大河は両手を壁について、綾音を閉じこめる。綾音は小さく悲鳴をあげた。


後輩達の、『きゃ、キャプテン…!』という言葉も、今の大河には聞こえない。


「…んだよ!佐藤、佐藤って!そんなにアイツが好きなら、アイツのところに行けばいいじゃん!」


「…!」


大河は自分で自分を制御できなくなっていた。
好きな人がチョコをくれないどころか、他のやつからのチョコを受け取っても妬いたりもしない。
しかも、自分にとって、ライバルのアイツと比べられ…
逆に自分が嫉妬してしまう始末…



綾音の目にはみるみるうちに涙が溜まっていく。



綾音も綾音で、自分の矛盾した感情に、混乱していた。

女の子達からのチョコレートなんかに、喜んで食べて欲しくない。むしろ、受け取って欲しくない。
でも、自分のチョコレートが同じように、『どうでもいい』なんて言われたら…?




「…、清水君こそ、どうして、佐藤先輩のことそんな風にいうのよ!?」

「決まってんだろ?あいつが嫌いなんだよ!」

大河の言葉に、綾音は眉を吊り上げる。


「どうして!?」


「っ、お前が…!」

言いかけて、大河はハッとする。綾音は首を傾げた。

「なに…?」

「な、なんでもねぇよ…!」

「でも…!」

気にする綾音に大河は冷たく言った。










「アンタには関係ない。」






「…もういい!清水君のバカ!分からず屋!」


綾音は泣きながら走り去って行った。


「キャプテン…いいんスか?」

「…。」


「マネージャー、泣いてましたよ?」
「…うるさい。」


「でも、キャプテン、マネージャーが好きなんでしょう!?」

バッと後輩達を見る。
みんなと目が合う。


「…お前ら、気づいて…」


「当たり前ッスよ!」


「…もういいんだよ、アイツは俺なんか…」



一年生達が、にやっと笑った。

「キャプテン、マネージャー…キャプテンのチョコレート、持ってきてましたよ?」


「…!」


「らしくないッスよ、キャプテン!」


「早く行って下さい。
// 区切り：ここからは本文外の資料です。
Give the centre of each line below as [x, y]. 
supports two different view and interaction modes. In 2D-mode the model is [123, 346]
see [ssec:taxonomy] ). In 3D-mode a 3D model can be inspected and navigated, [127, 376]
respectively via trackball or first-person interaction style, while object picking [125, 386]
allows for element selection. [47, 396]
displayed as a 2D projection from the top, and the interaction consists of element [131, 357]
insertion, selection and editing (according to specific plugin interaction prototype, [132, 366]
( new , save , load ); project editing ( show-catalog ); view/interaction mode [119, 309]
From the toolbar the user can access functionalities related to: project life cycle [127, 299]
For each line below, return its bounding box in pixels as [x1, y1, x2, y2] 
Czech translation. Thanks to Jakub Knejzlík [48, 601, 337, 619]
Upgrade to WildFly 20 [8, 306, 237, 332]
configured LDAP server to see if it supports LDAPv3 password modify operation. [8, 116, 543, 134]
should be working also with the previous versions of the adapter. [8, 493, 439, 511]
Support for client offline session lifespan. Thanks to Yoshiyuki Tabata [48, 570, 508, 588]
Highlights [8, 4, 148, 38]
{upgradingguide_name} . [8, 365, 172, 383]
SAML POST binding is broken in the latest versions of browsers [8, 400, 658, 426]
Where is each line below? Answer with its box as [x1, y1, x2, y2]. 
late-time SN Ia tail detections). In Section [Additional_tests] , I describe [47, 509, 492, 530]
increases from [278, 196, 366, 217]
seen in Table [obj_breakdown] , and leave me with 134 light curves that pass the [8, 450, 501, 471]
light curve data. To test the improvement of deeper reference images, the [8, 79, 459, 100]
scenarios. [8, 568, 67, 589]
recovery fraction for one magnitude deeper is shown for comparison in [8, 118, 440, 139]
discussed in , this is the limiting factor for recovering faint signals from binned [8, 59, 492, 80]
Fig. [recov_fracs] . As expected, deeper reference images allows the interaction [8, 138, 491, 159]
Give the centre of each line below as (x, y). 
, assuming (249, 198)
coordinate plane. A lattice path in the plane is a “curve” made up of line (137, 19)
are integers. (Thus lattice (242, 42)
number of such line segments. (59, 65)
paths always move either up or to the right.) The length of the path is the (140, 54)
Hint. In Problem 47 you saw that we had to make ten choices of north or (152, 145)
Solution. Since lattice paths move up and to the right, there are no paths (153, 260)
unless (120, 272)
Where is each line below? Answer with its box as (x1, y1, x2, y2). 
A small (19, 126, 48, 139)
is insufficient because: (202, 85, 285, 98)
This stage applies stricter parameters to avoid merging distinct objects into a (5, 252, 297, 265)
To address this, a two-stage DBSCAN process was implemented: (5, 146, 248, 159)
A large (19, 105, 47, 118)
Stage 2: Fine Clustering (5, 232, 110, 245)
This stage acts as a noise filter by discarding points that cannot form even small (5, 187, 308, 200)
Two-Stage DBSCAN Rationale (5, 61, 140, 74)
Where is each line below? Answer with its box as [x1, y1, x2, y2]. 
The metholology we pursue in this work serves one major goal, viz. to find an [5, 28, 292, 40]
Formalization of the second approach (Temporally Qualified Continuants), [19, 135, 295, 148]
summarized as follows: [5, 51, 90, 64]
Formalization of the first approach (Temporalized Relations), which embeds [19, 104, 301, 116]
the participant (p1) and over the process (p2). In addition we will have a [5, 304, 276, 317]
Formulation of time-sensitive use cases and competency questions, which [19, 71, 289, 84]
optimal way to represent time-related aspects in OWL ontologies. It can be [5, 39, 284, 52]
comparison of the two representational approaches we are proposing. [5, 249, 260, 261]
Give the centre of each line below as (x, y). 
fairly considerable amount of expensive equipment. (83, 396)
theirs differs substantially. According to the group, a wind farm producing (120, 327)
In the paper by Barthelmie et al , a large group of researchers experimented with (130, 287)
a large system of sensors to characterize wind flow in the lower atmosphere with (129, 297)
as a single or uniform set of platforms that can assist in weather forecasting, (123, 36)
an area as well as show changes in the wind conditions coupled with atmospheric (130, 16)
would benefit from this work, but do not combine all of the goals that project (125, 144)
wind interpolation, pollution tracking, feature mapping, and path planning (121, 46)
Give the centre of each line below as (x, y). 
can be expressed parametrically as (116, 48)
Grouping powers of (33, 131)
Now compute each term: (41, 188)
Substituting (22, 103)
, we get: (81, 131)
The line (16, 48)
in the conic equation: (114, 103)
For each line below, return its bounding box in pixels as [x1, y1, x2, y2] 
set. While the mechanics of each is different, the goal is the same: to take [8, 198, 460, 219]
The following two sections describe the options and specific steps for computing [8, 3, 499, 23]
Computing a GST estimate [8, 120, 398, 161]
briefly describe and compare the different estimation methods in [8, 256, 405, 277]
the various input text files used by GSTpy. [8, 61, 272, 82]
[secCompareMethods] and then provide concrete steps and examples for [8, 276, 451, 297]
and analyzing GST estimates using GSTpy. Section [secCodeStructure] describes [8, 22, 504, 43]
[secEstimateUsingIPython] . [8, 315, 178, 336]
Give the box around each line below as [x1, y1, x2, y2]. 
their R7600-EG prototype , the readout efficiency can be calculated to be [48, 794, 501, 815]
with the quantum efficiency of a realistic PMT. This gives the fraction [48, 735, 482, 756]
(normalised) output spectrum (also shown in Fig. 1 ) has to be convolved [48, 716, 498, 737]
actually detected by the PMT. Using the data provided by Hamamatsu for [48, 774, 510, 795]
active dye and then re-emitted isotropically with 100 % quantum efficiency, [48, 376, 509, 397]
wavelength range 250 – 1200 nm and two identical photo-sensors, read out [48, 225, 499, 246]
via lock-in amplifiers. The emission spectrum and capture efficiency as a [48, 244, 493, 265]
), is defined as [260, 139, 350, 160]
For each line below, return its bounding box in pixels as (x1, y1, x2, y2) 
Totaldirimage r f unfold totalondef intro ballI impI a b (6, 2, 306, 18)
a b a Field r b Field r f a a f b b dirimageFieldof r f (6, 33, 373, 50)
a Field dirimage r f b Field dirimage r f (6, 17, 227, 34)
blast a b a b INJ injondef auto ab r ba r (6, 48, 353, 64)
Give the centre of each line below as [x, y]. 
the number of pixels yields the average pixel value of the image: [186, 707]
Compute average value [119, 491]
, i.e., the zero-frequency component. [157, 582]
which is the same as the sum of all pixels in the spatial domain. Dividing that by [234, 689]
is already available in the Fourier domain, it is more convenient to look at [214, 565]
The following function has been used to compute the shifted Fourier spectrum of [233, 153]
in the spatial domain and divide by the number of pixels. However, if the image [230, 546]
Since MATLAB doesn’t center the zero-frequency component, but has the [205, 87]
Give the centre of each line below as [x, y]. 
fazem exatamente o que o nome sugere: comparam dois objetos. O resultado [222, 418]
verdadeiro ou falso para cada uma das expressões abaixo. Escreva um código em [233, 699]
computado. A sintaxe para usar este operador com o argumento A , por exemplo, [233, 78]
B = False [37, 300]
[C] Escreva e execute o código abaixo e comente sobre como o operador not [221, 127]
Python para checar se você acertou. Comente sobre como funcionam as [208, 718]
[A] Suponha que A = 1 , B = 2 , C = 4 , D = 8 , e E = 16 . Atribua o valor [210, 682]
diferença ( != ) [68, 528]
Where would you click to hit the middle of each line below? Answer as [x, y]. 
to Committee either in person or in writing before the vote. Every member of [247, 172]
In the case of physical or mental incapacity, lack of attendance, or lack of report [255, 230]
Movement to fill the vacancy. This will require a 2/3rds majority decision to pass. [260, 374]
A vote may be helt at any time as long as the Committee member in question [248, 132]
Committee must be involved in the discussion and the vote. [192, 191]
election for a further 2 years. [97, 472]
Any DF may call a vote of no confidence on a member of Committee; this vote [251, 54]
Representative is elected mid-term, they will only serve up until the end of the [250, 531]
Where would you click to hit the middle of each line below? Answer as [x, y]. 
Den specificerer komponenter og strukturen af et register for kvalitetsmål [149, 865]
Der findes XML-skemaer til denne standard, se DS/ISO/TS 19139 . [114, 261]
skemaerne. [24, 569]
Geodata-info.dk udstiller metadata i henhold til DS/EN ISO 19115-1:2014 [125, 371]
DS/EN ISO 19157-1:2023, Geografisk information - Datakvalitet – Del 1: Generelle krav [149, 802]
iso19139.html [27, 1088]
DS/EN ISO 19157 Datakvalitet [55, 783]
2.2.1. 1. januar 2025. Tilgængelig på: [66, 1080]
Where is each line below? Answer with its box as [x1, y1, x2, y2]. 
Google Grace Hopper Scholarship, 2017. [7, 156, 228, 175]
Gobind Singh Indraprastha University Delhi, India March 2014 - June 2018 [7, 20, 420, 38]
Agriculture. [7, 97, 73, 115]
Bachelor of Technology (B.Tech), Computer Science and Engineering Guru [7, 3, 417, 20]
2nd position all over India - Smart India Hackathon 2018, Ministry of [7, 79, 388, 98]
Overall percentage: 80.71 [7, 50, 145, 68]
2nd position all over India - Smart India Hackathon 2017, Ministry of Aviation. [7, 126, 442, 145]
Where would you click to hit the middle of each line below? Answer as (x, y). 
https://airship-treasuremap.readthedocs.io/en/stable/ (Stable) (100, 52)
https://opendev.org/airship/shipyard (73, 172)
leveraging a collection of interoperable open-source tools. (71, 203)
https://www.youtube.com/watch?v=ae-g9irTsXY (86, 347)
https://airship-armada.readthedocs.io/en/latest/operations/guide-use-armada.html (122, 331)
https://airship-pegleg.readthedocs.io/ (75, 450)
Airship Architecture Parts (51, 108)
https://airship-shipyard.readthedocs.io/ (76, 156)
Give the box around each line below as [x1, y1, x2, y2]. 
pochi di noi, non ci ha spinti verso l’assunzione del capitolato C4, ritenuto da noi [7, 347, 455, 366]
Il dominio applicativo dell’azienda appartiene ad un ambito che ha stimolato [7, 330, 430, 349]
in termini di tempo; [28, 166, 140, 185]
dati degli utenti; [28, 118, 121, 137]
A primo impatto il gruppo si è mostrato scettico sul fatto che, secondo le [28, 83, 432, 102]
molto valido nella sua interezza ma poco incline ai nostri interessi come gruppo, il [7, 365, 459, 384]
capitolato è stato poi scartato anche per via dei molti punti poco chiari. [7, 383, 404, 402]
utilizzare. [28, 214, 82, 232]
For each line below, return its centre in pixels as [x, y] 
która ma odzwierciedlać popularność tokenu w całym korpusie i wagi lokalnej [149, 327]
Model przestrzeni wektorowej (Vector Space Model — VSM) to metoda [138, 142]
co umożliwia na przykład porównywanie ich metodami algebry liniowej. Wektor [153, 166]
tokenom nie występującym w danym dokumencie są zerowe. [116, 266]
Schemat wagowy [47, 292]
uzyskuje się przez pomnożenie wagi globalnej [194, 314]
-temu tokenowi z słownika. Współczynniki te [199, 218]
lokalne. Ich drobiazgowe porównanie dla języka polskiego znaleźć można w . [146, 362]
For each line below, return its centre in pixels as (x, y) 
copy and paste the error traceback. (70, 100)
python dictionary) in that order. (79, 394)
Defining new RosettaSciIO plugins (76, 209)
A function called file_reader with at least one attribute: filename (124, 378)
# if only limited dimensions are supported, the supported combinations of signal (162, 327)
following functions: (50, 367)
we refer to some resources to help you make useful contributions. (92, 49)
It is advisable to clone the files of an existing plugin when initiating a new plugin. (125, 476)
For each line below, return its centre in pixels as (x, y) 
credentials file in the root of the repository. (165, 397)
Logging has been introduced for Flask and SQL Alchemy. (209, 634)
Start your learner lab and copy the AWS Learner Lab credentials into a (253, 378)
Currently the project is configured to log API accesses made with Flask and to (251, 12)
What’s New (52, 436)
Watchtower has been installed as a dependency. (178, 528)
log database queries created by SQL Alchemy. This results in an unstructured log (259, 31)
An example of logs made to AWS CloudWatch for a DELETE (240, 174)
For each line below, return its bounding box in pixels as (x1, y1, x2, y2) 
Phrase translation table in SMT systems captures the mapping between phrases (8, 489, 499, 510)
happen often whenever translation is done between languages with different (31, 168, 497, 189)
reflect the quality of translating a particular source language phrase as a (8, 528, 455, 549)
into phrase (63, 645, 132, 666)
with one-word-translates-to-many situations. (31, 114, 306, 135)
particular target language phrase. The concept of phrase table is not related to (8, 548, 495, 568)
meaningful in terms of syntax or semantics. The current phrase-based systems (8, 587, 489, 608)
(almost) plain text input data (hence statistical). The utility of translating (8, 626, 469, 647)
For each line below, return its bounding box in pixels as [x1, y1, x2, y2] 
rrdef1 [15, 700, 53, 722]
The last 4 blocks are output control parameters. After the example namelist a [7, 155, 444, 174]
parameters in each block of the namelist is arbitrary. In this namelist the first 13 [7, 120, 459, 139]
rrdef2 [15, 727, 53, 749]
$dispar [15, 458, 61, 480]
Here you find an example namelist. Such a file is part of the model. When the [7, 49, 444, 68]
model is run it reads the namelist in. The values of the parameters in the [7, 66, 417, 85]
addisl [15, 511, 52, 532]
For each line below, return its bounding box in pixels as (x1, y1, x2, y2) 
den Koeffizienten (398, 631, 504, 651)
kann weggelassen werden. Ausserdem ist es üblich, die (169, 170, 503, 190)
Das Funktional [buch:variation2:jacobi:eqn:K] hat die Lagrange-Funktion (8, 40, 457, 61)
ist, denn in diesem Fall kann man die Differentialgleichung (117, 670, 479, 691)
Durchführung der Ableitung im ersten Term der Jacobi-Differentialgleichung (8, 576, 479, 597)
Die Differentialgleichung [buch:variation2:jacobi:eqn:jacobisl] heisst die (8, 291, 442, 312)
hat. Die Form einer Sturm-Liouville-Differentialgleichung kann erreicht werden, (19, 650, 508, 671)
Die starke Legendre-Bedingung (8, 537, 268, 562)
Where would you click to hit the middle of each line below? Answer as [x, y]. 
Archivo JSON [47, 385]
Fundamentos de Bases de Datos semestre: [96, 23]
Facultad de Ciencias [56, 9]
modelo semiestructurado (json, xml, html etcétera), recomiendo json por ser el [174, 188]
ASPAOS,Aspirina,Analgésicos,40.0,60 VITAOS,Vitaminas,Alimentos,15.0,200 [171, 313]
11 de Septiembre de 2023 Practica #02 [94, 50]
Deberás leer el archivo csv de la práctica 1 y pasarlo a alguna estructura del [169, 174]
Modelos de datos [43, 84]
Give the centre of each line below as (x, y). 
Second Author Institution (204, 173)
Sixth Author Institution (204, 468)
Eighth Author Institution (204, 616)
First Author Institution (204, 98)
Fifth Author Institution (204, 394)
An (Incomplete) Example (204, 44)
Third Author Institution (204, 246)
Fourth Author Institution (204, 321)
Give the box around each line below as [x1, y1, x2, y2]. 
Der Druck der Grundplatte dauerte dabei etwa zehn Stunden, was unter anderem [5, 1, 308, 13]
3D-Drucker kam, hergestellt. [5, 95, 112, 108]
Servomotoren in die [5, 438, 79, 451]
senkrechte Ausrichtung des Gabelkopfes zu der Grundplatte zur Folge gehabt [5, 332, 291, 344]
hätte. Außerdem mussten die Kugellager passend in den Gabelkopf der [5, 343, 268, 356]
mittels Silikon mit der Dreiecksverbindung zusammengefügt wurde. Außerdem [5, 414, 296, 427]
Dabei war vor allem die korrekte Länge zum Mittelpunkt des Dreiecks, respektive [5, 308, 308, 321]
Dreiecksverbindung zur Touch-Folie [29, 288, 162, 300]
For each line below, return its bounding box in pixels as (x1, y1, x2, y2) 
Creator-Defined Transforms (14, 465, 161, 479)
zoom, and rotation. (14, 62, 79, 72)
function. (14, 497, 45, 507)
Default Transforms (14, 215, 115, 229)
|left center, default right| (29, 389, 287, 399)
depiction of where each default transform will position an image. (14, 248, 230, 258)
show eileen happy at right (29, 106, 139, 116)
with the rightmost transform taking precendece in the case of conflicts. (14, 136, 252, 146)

マネージャーがいないと、キャプテン、練習にならないでしょ?」


「キャプテン!」






「っ、先に練習始めてろ!」


「「「はい!」」」


大河も綾音に続いて、部室から飛び出した。













「マネージャー!」


「…!清水君…」

大河は、学校の近くの公園で、綾音を見つけた。

だが、お互いに、なんと言ったらいいのかわからず、気まずい空気が流れた。

その沈黙を破ったのは、大河だった。


「…ごめん。
ちょっと、イラついてたんだ。マネージャー、俺にはチョコくれないのかと思って。」


「…!そんなわけないよ!」


綾音は一瞬目を見開いて、溜まっていた涙をぬぐった。

「…佐藤先輩のことも、さ。ヤキモチ、妬いたんだよ…!」


「えっ…!」


『それって…』と、綾音は真っ赤な顔の大河を見つめる。
そして大河も、意を決したように、綾音をまっすぐ見つめた。







「俺は、マネージャーが好きだ。」







「…っ、私だって…清水君が好きだよっ…!」









2人にとって、今年は、甘くて、ちょっぴりほろ苦いバレンタインデーとなった。